Calculation: $\text{Molecular Weight} = \frac{78.4 \times 100}{0.5} = \frac{7840}{0.5} = 15680$.
In scientific notation,this is $1.568 \times 10^4$.

(B) The percentage of $Y$ is $100 - 75.8 = 24.2\%$.
The molar ratio of $X:Y$ is calculated as:
$X:Y = \frac{75.8}{75} : \frac{24.2}{16} = 1.01 : 1.51$.
Dividing by the smallest value $(1.01)$:
$X:Y = \frac{1.01}{1.01} : \frac{1.51}{1.01} = 1 : 1.5$.
Multiplying by $2$ to get whole numbers:
$X:Y = 2 : 3$.
Therefore,the empirical formula is $X_2Y_3$.

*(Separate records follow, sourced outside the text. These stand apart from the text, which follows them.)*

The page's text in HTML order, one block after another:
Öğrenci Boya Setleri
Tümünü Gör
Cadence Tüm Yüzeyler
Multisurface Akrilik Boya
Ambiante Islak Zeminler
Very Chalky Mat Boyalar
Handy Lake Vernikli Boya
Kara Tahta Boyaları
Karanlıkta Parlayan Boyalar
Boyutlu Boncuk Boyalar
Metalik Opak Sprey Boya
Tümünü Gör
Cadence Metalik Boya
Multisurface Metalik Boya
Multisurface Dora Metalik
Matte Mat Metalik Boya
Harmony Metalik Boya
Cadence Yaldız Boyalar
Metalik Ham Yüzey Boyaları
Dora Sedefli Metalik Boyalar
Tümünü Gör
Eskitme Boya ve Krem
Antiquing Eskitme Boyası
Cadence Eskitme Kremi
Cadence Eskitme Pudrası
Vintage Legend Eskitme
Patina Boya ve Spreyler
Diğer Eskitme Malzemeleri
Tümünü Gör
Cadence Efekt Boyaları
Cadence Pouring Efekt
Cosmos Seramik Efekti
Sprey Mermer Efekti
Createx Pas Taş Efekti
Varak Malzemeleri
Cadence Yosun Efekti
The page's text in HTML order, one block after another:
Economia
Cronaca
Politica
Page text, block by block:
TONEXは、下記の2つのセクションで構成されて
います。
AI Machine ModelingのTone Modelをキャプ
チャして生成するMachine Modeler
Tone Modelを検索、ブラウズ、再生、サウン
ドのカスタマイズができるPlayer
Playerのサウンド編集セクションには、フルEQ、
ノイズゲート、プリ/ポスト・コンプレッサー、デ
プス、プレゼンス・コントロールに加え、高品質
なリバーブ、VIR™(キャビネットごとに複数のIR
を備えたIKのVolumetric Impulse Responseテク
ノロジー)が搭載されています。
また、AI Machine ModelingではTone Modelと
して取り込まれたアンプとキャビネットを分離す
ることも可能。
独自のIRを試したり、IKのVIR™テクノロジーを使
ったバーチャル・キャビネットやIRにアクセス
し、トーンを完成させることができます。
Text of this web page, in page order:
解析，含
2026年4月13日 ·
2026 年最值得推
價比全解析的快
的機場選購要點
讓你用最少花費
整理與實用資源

(A) Given that $0.1 \, \text{mol}$ of carbohydrate contains $1 \, g$ of hydrogen,then $1 \, \text{mol}$ of carbohydrate contains $10 \, g$ of hydrogen.
The empirical formula is $CH_2O$,so the molecular formula can be represented as $(CH_2O)_n$ or $C_nH_{2n}O_n$.
The number of hydrogen atoms in $1 \, \text{mol}$ of the compound is $2n \, \text{mol}$.
Since the molar mass of hydrogen is $1 \, \text{g/mol}$,the mass of hydrogen is $2n \times 1 \, \text{g} = 10 \, \text{g}$.
Solving for $n$: $2n = 10$,which gives $n = 5$.
Therefore,the molecular formula is $C_5H_{10}O_5$.

(C) Let the mass of each substance be $W$.
The number of moles of $X$ is $n_X = \frac{W}{30}$.
The number of moles of $Y$ is $n_Y = \frac{W}{20}$.
The ratio of moles $n_X : n_Y = \frac{W}{30} : \frac{W}{20} = \frac{1}{3} : \frac{1}{2} = 2 : 3$.
Thus,the empirical formula is $X_2Y_3$.
The empirical formula weight is $(2 \times 30) + (3 \times 20) = 60 + 60 = 120$.
Since the given molecular weight is $120$,the molecular formula is the same as the empirical formula,which is $X_2Y_3$.